MAS (primary); KVP; Filtration (as filtration goes up, beam quantity goes down)

Question 48

beam filtration

Answer 48

anything between the focal spot and the patient, can be gas, oil, plastic, mirror, air, etc

Question 49

inherent filtration

Answer 49

built into tube and housing

Question 50

added filtration

Answer 50

between housing and patient

Question 51

total filtration

Answer 51

inherent + added filtration

Question 52

minimum total filtration

Answer 52

at least 2.5mm Al/Eq

Question 53

Filtration is measured in

Answer 53

Aluminum Equivalence

Question 54

half value layer

Answer 54

the amount of filtration required to reduce beam intensity to half its original value

Question 55

As filtration increases

Answer 55

beam quality increases

Question 56

As filtration increases

Answer 56

beam quantity decreases

Question 57

the 1/3rd rule

Answer 57

the majority of X-rays created in the polyenergetic primary beam will have an energy value that is approximately 1/3 of the set KVP

Question 58

differential absorption

Answer 58

different materials absorb X-ray energy to differing degrees

Question 59

Bremsstrahlung Interaction

Answer 59

Braking: A high speed/high kinetic energy electron enters a tungsten atom. The (-1) charged electron is magnetically attracted to the (+74) nucleus. Of a result, the incident electron slows down (brakes)and changes course.
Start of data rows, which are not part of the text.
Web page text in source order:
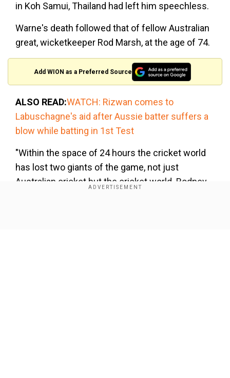
in Koh Samui, Thailand had left him speechless.
Warne's death followed that of fellow Australian
great, wicketkeeper Rod Marsh, at the age of 74.
Add WION as a Preferred Source
ALSO READ:WATCH: Rizwan comes to
Labuschagne's aid after Aussie batter suffers a
blow while batting in 1st Test
"Within the space of 24 hours the cricket world
has lost two giants of the game, not just
Australian cricket but the cricket world. Rodney
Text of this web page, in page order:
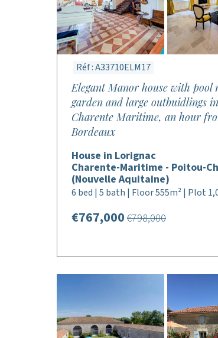
Réf : A33710ELM17
Elegant Manor house with pool
garden and large outbuidlings in
Charente Maritime, an hour
Bordeaux
House in Lorignac
Charente-Maritime - Poitou-
(Nouvelle Aquitaine)
6 bed | 5 bath | Floor 555m² | Plot
€767,000 €798,000
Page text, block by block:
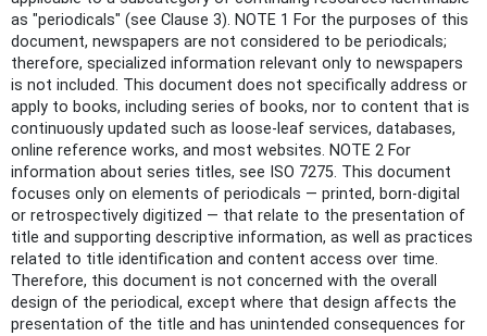
as "periodicals" (see Clause 3). NOTE 1 For the purposes of this
document, newspapers are not considered to be periodicals;
therefore, specialized information relevant only to newspapers
is not included. This document does not specifically address or
apply to books, including series of books, nor to content that is
continuously updated such as loose-leaf services, databases,
online reference works, and most websites. NOTE 2 For
information about series titles, see ISO 7275. This document
focuses only on elements of periodicals — printed, born-digital
or retrospectively digitized — that relate to the presentation of
title and supporting descriptive information, as well as practices
related to title identification and content access over time.
Therefore, this document is not concerned with the overall
design of the periodical, except where that design affects the
presentation of the title and has unintended consequences for
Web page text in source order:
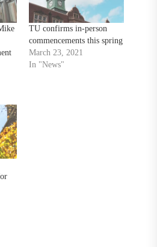
TU confirms in-person
commencements this spring
March 23, 2021
In "News"
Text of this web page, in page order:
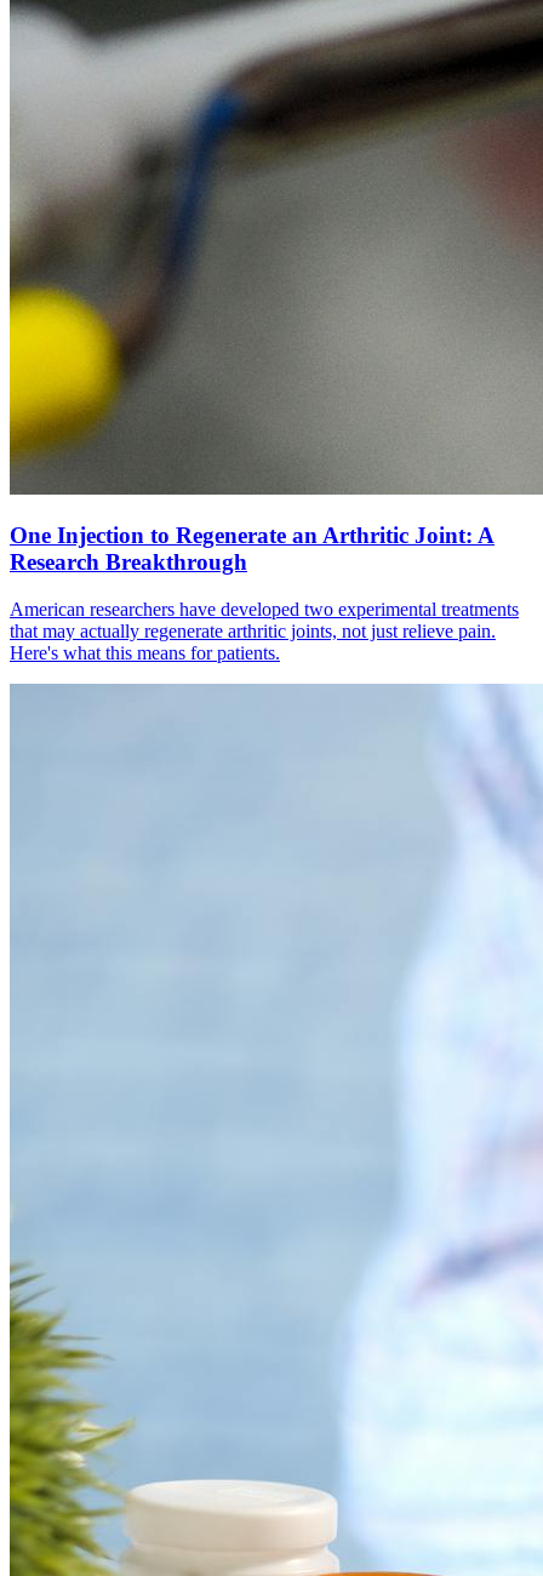
One Injection to Regenerate an Arthritic Joint: A
Research Breakthrough
American researchers have developed two experimental treatments
that may actually regenerate arthritic joints, not just relieve pain.
Here's what this means for patients.

The lost kinetic energy changes form into X-ray energy - unpredictable amount.

Question 60

How is the strength of Brems X-ray determined

Answer 60

The X-ray created is exactly equal to the amount of kinetic energy lost.

Question 61

Continuous emission spectrum

Answer 61

A spectrum having no lines or bands | Distributed over an uninterrupted range of wavelengths

Question 62

Characteristic Interaction

Answer 62

Collision: High speed/kinetic energy electron enters a tungsten atom. There is a collision with one of the orbital electrons. If electron possesses greater energy than the orbitals, the orbital is ejected from its orbit leaving a hole. An outer shell electron will jump across the space to fill the hole. The electron she'll transfer results in the transfer of energy, X-ray. The strength of the X-ray is exactly equal to the difference in the orbital ring binding energies involved in the interaction. Only k she'll interactions produce useful X-ray, predictable.

Question 63

Characteristic cascade

Answer 63

movement of electrons from outer shell to inner shell electrons

Question 64

how is the strength of a characteristic X-ray determined

Answer 64

The difference in orbital ring binding energies involved in the interaction.

Question 65

discrete emission spectrum

Answer 65

A spectrum in which the component wavelengths constitute a discrete sequence of values rather than a continuum of values.

Question 66

xray emission spectrum

Answer 66

A set of X-ray frequencies emitted by a target in an X-ray tube.

Question 67

Inverse Square Law

Answer 67

Any physical law stating that a specified physical quantity or intensity is inversely proportional to the square of the distance from the source of that physical quantity

Question 68

Xray intensity

Answer 68

KVP and filtration

Question 69

Polyenergetic/Heterogenous

Answer 69

X-ray energy exists in a variety of strengths from 1kv to the set KVP

Question 70

mGya (mR)

Answer 70

?????????

Question 71

Milliampere-seconds

Answer 71

(mAs) | The number of electrons in motion = the number of X-rays produced

Question 72

Kilovolt Peak

Answer 72

(KVP) | The strength of electron acceleration = the strength of X-rays produced

Question 73

compensating filter

Answer 73

A simple or complex system of placing a discretionary metal filter (usually aluminum) in front of the collimator in order to reduce a portion of the primary beam to compensate for varying body part thickness in the same field of view.